BRIEF: Report every line of the entries that contains the word "rust".

#####

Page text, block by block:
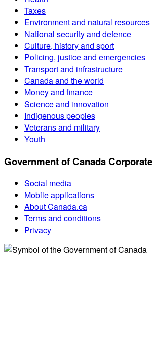
Taxes
Environment and natural resources
National security and defence
Culture, history and sport
Policing, justice and emergencies
Transport and infrastructure
Canada and the world
Money and finance
Science and innovation
Indigenous peoples
Veterans and military
Youth
Government of Canada Corporate
Social media
Mobile applications
About Canada.ca
Terms and conditions
Privacy
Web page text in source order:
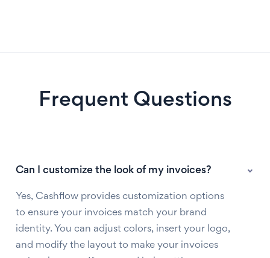
Frequent Questions
Can I customize the look of my invoices?
Yes, Cashflow provides customization options
to ensure your invoices match your brand
identity. You can adjust colors, insert your logo,
and modify the layout to make your invoices
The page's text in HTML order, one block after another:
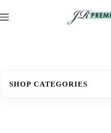
to
content
SHOP CATEGORIES
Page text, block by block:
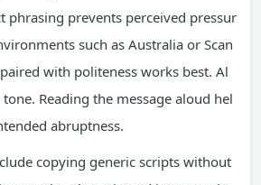
phrasing prevents perceived pressur
such as Australia or Scan
with politeness works best. Al
Reading the message aloud hel
abruptness.
copying generic scripts without
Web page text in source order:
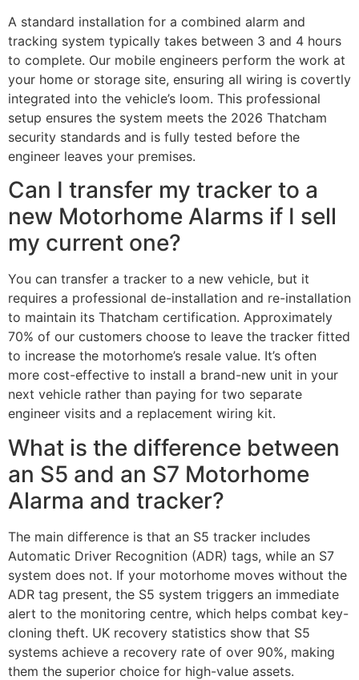
A standard installation for a combined alarm and
tracking system typically takes between 3 and 4 hours
to complete. Our mobile engineers perform the work at
your home or storage site, ensuring all wiring is covertly
integrated into the vehicle’s loom. This professional
setup ensures the system meets the 2026 Thatcham
security standards and is fully tested before the
engineer leaves your premises.
Can I transfer my tracker to a
new Motorhome Alarms if I sell
my current one?
You can transfer a tracker to a new vehicle, but it
requires a professional de-installation and re-installation
to maintain its Thatcham certification. Approximately
70% of our customers choose to leave the tracker fitted
to increase the motorhome’s resale value. It’s often
more cost-effective to install a brand-new unit in your
next vehicle rather than paying for two separate
engineer visits and a replacement wiring kit.
What is the difference between
an S5 and an S7 Motorhome
Alarma and tracker?
The main difference is that an S5 tracker includes
Automatic Driver Recognition (ADR) tags, while an S7
system does not. If your motorhome moves without the
ADR tag present, the S5 system triggers an immediate
alert to the monitoring centre, which helps combat key-
cloning theft. UK recovery statistics show that S5
systems achieve a recovery rate of over 90%, making
them the superior choice for high-value assets.
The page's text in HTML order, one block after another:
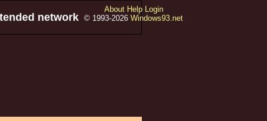
network
About Help Login
© 1993-2026 Windows93.net
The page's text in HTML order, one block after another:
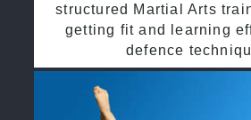
structured Martial Arts
getting fit and learning
defence
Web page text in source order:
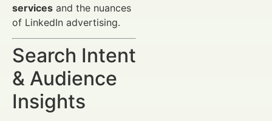
services and the nuances
of LinkedIn advertising.
Search Intent
& Audience
Insights
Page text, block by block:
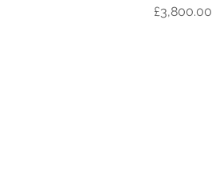
Price
£3,800.00
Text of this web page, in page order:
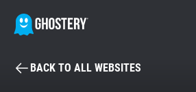
BECOME A
BACK TO ALL WEBSITES
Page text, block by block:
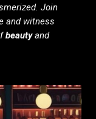
Join
and witness
beautyand
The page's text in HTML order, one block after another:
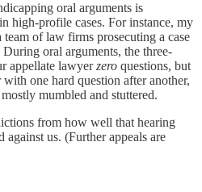
oral arguments is
in high-profile cases. For instance, my
of law firms prosecuting a case
oral arguments, the three-
appellate lawyerzero questions, but
one hard question after another,
mumbled and stuttered.
from how well that hearing
us. (Further appeals are
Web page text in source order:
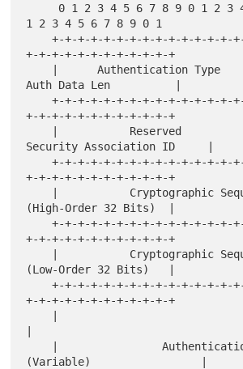
1 2 3 4 5 6 7 8 9 0 1
    +-+-+-+-+-+-+-+-+-+-+-+-+-+-+-+-+-+-+-+-+-
+-+-+-+-+-+-+-+-+-+-+-+
Auth Data Len          |
    +-+-+-+-+-+-+-+-+-+-+-+-+-+-+-+-+-+-+-+-+-
+-+-+-+-+-+-+-+-+-+-+-+
Security Association ID     |
    +-+-+-+-+-+-+-+-+-+-+-+-+-+-+-+-+-+-+-+-+-
+-+-+-+-+-+-+-+-+-+-+-+
(High-Order 32 Bits)  |
    +-+-+-+-+-+-+-+-+-+-+-+-+-+-+-+-+-+-+-+-+-
+-+-+-+-+-+-+-+-+-+-+-+
(Low-Order 32 Bits)   |
    +-+-+-+-+-+-+-+-+-+-+-+-+-+-+-+-+-+-+-+-+-
+-+-+-+-+-+-+-+-+-+-+-+
|
(Variable)                 |
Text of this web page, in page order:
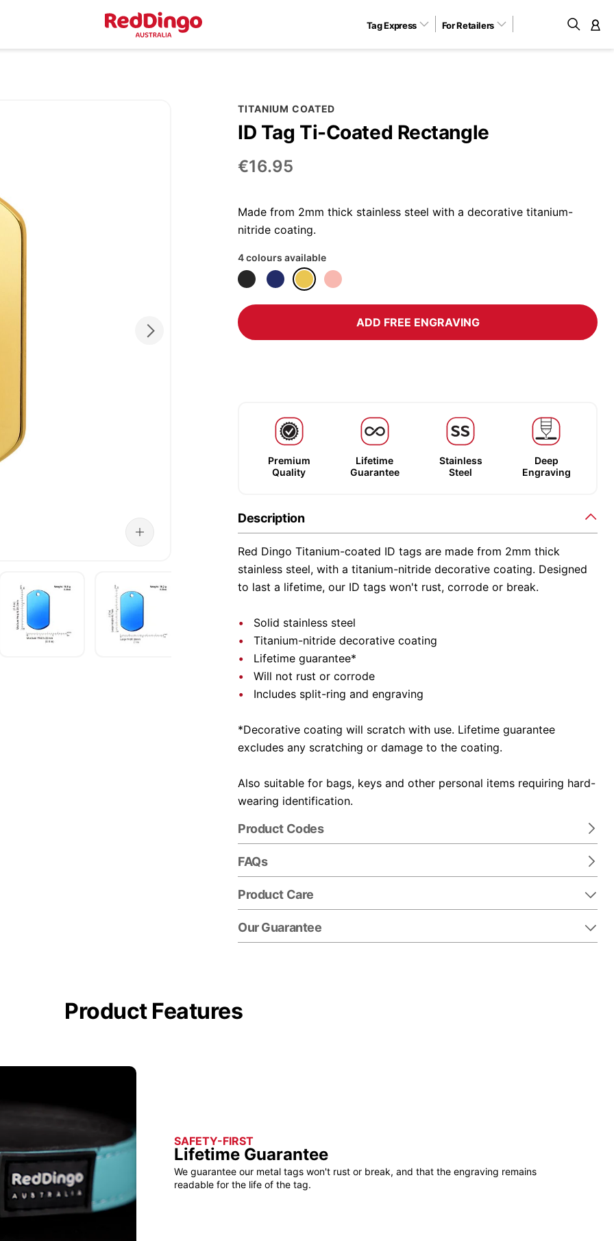
Tag Express For Retailers
TITANIUM COATED
ID Tag Ti-Coated Rectangle
€16.95
Made from 2mm thick stainless steel with a decorative titanium-
nitride coating.
4 colours available
ADD FREE ENGRAVING
Premium
Quality
Lifetime
Guarantee
Stainless
Steel
Deep
Engraving
Description
Red Dingo Titanium-coated ID tags are made from 2mm thick
stainless steel, with a titanium-nitride decorative coating. Designed
to last a lifetime, our ID tags won't rust, corrode or break.
Solid stainless steel
Titanium-nitride decorative coating
Lifetime guarantee*
Will not rust or corrode
Includes split-ring and engraving
*Decorative coating will scratch with use. Lifetime guarantee
excludes any scratching or damage to the coating.
Also suitable for bags, keys and other personal items requiring hard-
wearing identification.
Product Codes
FAQs
Product Care
Our Guarantee
Product Features
SAFETY-FIRST
Lifetime Guarantee
We guarantee our metal tags won't rust or break, and that the engraving remains
readable for the life of the tag.

#####

SOLUTION FOR THIS PROBLEM:
to last a lifetime, our ID tags won't rust, corrode or break.
Will not rust or corrode
We guarantee our metal tags won't rust or break, and that the engraving remains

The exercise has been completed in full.